Let’s also examine the unique style in which this workshop was put together. Wedventure, Cali, entrusted the vision to be followed through by people she both had a) known for a long time, trusted and paid to see it through AND b) perhaps didn’t have a personal relationship with, paid them and had to trust their professionalism for follow through. The major conundrum for Wedventure, and perhaps the downfall of the entire workshop, was that to draw enough people to make it financially feasible, Cali had to rely on people with large social followings. Unfortunately, large followings aren’t direct representation of professionalism. A lesson for all of us. One instructor, who was paid well, spent a good deal of her time talking poorly about the workshop to attendees and instructors. This person, who had previously had good communication with Wedventure, could have rallied behind Cali and the staff to work toward fixing logistical issues, etc, but chose to spend her time negatively impacting attendee morale-all while being paid. Sure made it look good for her workshops, right?

  • They just want to fill their magazine with our images!

Smack my Mother lovin’ head. Yes, Wedventure wanted to use beautiful images from attendees for print in the magazine. Wedventure has featured many photographer’s work in past issues without taking a penny, aiding those photographers in getting their work out and adding credibility to their business. A beautiful magazine is like a rising tide to boats, it lifts everyone (JFK, Unknown). Tear the magazine down and who’s going to feature your work? Hoping to get featured on Dirty Boots & Messy Hair? I hope that works well for you. Tell a client “I was once featured on “fill in the blank” IG account!” Or, show them a five page spread in a magazine that’s featured and sold in nearly 800 stores across the PNW. Exactly. 

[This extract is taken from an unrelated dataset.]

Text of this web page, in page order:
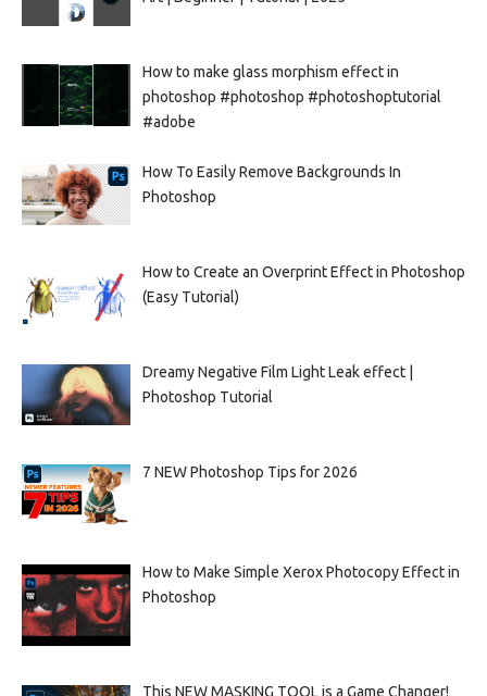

Wedventure receives a large number of submissions for each magazine, sometimes over 200. The magazine didn’t need images from the workshop to fill the pages, it was a bonus for those who attended to get their work featured. 

Those who were dissatisfied with this workshop deserve to have their voices heard. As a Father, I’m apt to listen to the calm and collected child before I engage his fitting Brother. As a business owner, it’s much the same. An argument made with facts and control is hard to refute and brings a solid discussion. Rage, anger and entitlement spreads like a virus and serves only one side.

On the other side, there’s a real person, with a family, whom many can attest to having good character who’s received death threats and whose livelihood is being threatened. A livelihood that showcases your images. 

Cali poured a massive amount of money into this workshop-do you think she did it with intent to fail or take advantage of others?

Who’s right and who is wrong? The older I get the more I see that a good portion of the time the middle is the meeting ground. More often than not, I see people choose to keep the ground they stand on, shout to the other side and when the response comes, shout back, “I can’t hear you!”

I have to ask the question, is a poor experience at a workshop worth ruining the livelihood of an individual? I must also ask, if you believe so, have you ever had a dissatisfied client? 

If you haven’t, you will

I truly hope that dissatisfied client isn’t as active on social media as you are. 

Please-for the sake of community have grace on one another. 

Remember your mistakes, your failures-your successes and how you felt at every stage. 

Before commenting on social media, reposting, going live or jumping on the phone, put yourself in the shoes of the person on the other side and remember they are human. If you’re not seeking the truth in the matter, the complete story-you’re not interested in community, you’re interested in you. You’re interested in the bandwagon, the very worst part of being trendy. 

I’m in an interesting place in my career. I studied those who came before me and I see those who will come after me. If there is one thing I see as a constant within both generations it’s this: there is no community without grace.

Feel I’m wrong? Reach out. Conversation = education-grace knows I have much to learn.